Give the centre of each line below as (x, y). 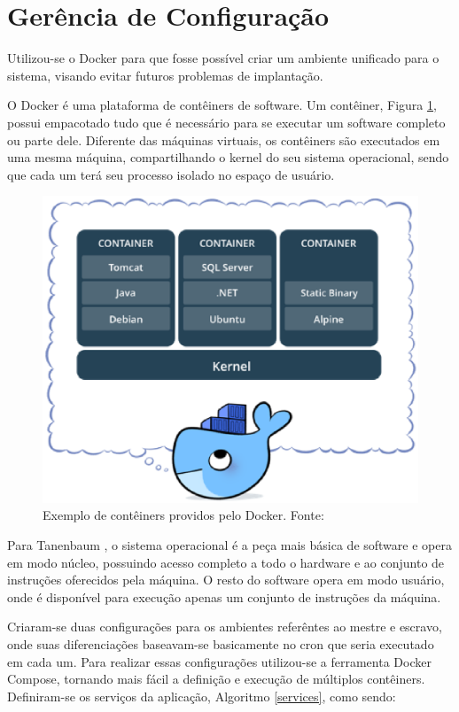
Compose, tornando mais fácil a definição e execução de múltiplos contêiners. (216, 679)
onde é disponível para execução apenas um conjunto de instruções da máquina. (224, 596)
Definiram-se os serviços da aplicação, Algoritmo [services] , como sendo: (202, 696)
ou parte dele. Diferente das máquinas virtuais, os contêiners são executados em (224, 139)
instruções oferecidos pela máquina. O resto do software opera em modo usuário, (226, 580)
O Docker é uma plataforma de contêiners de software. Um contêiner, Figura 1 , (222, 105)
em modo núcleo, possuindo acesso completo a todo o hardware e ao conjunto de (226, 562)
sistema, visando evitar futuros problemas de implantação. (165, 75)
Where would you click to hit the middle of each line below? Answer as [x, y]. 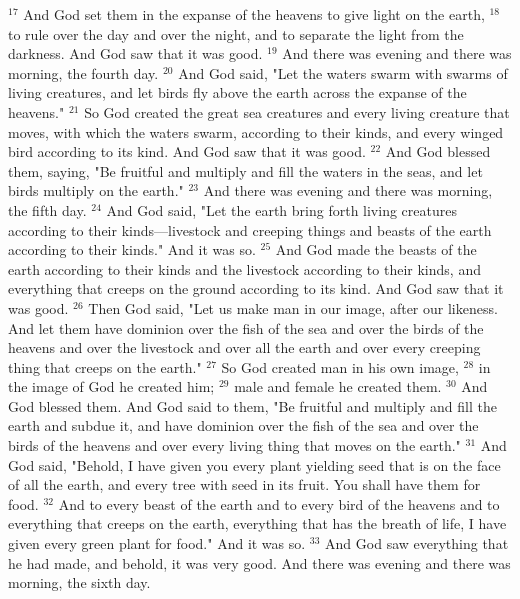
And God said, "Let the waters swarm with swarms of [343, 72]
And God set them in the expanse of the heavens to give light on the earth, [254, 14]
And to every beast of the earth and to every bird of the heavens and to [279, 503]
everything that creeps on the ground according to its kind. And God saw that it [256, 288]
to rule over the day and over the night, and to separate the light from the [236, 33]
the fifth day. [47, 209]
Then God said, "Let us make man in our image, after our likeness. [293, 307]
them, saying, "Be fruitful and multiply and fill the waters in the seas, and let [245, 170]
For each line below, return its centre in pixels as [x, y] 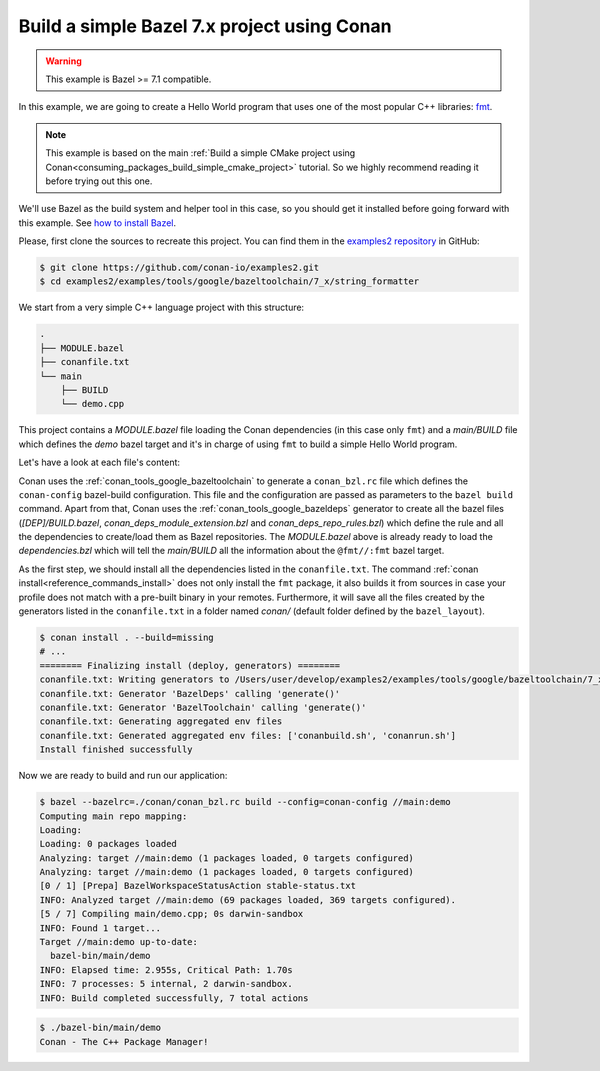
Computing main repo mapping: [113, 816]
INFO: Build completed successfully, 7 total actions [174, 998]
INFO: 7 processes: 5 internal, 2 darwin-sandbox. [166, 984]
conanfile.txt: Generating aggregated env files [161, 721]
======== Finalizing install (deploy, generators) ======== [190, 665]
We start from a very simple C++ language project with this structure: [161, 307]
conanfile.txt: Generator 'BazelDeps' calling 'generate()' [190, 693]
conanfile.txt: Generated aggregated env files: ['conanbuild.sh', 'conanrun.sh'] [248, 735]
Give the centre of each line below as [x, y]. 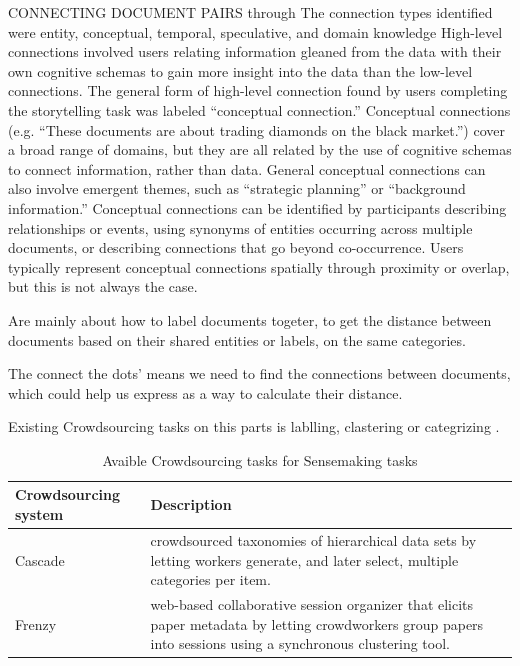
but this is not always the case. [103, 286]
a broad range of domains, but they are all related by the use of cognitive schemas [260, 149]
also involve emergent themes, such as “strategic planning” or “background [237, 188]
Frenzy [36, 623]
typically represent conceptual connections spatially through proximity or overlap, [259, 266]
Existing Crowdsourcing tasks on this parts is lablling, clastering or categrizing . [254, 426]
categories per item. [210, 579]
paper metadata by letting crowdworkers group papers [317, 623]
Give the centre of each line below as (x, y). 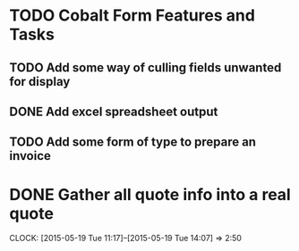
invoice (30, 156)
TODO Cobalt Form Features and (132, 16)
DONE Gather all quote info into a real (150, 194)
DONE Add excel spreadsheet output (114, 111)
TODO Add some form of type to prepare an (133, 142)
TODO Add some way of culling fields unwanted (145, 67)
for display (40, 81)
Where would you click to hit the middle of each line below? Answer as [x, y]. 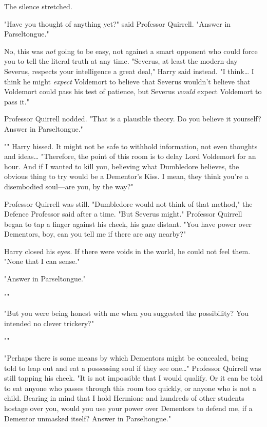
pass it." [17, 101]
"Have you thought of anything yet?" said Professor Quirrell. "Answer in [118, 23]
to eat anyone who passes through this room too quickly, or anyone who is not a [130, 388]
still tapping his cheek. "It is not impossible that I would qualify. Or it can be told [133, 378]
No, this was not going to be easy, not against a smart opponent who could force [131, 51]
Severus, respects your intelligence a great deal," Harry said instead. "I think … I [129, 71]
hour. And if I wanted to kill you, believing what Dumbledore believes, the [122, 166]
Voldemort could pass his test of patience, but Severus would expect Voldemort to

# TASK INSTRUCTIONS:
All of the material above must be retyped exactly, line for line, with the images dropped.

# EXERCISE RESULT:
Give the centre of each line below as (x, y). 
Compose, tornando mais fácil a definição e execução de múltiplos contêiners. (216, 679)
onde é disponível para execução apenas um conjunto de instruções da máquina. (224, 596)
Definiram-se os serviços da aplicação, Algoritmo [services] , como sendo: (202, 696)
ou parte dele. Diferente das máquinas virtuais, os contêiners são executados em (224, 139)
instruções oferecidos pela máquina. O resto do software opera em modo usuário, (226, 580)
O Docker é uma plataforma de contêiners de software. Um contêiner, Figura 1 , (222, 105)
em modo núcleo, possuindo acesso completo a todo o hardware e ao conjunto de (226, 562)
sistema, visando evitar futuros problemas de implantação. (165, 75)
Where would you click to hit the middle of each line below? Answer as [x, y]. 
And God said, "Let the waters swarm with swarms of [343, 72]
And God set them in the expanse of the heavens to give light on the earth, [254, 14]
And to every beast of the earth and to every bird of the heavens and to [279, 503]
everything that creeps on the ground according to its kind. And God saw that it [256, 288]
to rule over the day and over the night, and to separate the light from the [236, 33]
the fifth day. [47, 209]
Then God said, "Let us make man in our image, after our likeness. [293, 307]
them, saying, "Be fruitful and multiply and fill the waters in the seas, and let [245, 170]
For each line below, return its centre in pixels as [x, y] 
Computing main repo mapping: [113, 816]
INFO: Build completed successfully, 7 total actions [174, 998]
INFO: 7 processes: 5 internal, 2 darwin-sandbox. [166, 984]
conanfile.txt: Generating aggregated env files [161, 721]
======== Finalizing install (deploy, generators) ======== [190, 665]
We start from a very simple C++ language project with this structure: [161, 307]
conanfile.txt: Generator 'BazelDeps' calling 'generate()' [190, 693]
conanfile.txt: Generated aggregated env files: ['conanbuild.sh', 'conanrun.sh'] [248, 735]
Give the centre of each line below as [x, y]. 
but this is not always the case. [103, 286]
a broad range of domains, but they are all related by the use of cognitive schemas [260, 149]
also involve emergent themes, such as “strategic planning” or “background [237, 188]
Frenzy [36, 623]
typically represent conceptual connections spatially through proximity or overlap, [259, 266]
Existing Crowdsourcing tasks on this parts is lablling, clastering or categrizing . [254, 426]
categories per item. [210, 579]
paper metadata by letting crowdworkers group papers [317, 623]
Give the centre of each line below as (x, y). 
invoice (30, 156)
TODO Cobalt Form Features and (132, 16)
DONE Gather all quote info into a real (150, 194)
DONE Add excel spreadsheet output (114, 111)
TODO Add some form of type to prepare an (133, 142)
TODO Add some way of culling fields unwanted (145, 67)
for display (40, 81)
Where would you click to hit the middle of each line below? Answer as [x, y]. 
pass it." [17, 101]
"Have you thought of anything yet?" said Professor Quirrell. "Answer in [118, 23]
to eat anyone who passes through this room too quickly, or anyone who is not a [130, 388]
still tapping his cheek. "It is not impossible that I would qualify. Or it can be told [133, 378]
No, this was not going to be easy, not against a smart opponent who could force [131, 51]
Severus, respects your intelligence a great deal," Harry said instead. "I think … I [129, 71]
hour. And if I wanted to kill you, believing what Dumbledore believes, the [122, 166]
Voldemort could pass his test of patience, but Severus would expect Voldemort to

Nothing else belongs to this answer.